7. The relation of Conditional Immortality to the doctrine of the atonement, as the ground of our salvation, and as the antitype of the sacrificial system of the Old Testament. What would seem to be the divine purpose and teaching in that plan of multitudinous and constantly repeated sacrifices? It would seem that there must be some plain, yet momentous and profound significance in it, as well as typical reference to the Messiah's cross, or so much slaughter and blood would be largely superfluous and inexplicable. There seems to us to be a plain and natural, yet deep and awful meaning in it all. A fitting, cumulative acknowledgement and symbolism that because of sin the life had been forfeited, that the transgressor was justly doomed to death, and that redemptive mercy could be granted only on condition of life given in behalf of lives forfeited.

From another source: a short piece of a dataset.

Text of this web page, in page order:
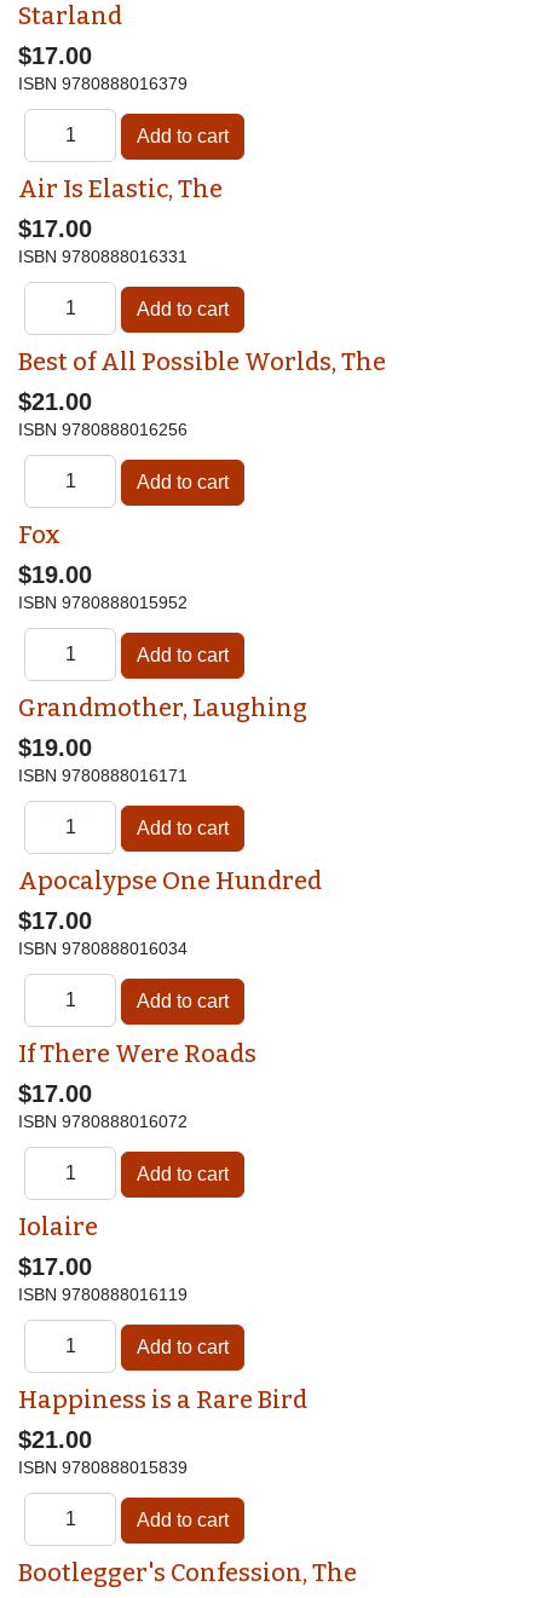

The old Hebrew doctrine declares that the life of all flesh is in the blood, and hence the shedding of blood for the remission of sins indicates that the life was lost on account of sin. It was not a matter simply of pain, there was no torture; it was death, and only death. All this gives prophecy of the New Testament doctrine of salvation through the death of Christ and forgiveness through his blood.
Christ's sinlessness gave virtue to his sacrifice, and is the example of believers; but the gospel is constant in naming his death as the ground of our salvation, and his blood (the sacrifice of his life) as giving the right, and being the means of divine forgiveness. The doctrine of native immortality of all men may have some room for the sufferings of Christ, but it has no logical use for his death, or for the blood of his cross; while the doctrine of Conditionalism illuminates and confirms the atonement, and magnifies the sublime doctrine of the Cross. Salvation through the blood of Christ is, to many a Christian, mystical and confounding, but to the Conditionalist it is reasonable, full of profound truth, and in accord with the doctrine of redemption as it fell from the very lips of our Lord.
8. The relation of Conditional Immortality to the doctrine of regeneration. This teaching is solemnly, urgently inculcated by our Lord (John 3:3, 5, 6), and finds frequent reference in the New Testament. The Savior grounds the necessity of being "born anew" in the fact that what is "born of the flesh is flesh." In Scripture's light two things are quite apparent about the "flesh;" the first, that it is sinful, unspiritual (Romans 7:14, 8:3, 7); the second, that it is mortal. It is not by any mechanical means that we may pass from the carnal into the spiritual, or out of the mortal into the immortal, nor by any process of self-promoted moral evolution, but by the divine infusion of a new life, by the contact of the living Word and the life-giving Spirit with the penitent, believing soul.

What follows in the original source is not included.